• REQUIRED ACTION
State only the number of lines below where the word "order" is found.

——

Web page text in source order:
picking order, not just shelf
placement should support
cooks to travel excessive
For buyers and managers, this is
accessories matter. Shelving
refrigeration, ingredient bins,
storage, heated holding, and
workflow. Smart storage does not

——

• EXERCISE OUTPUT
2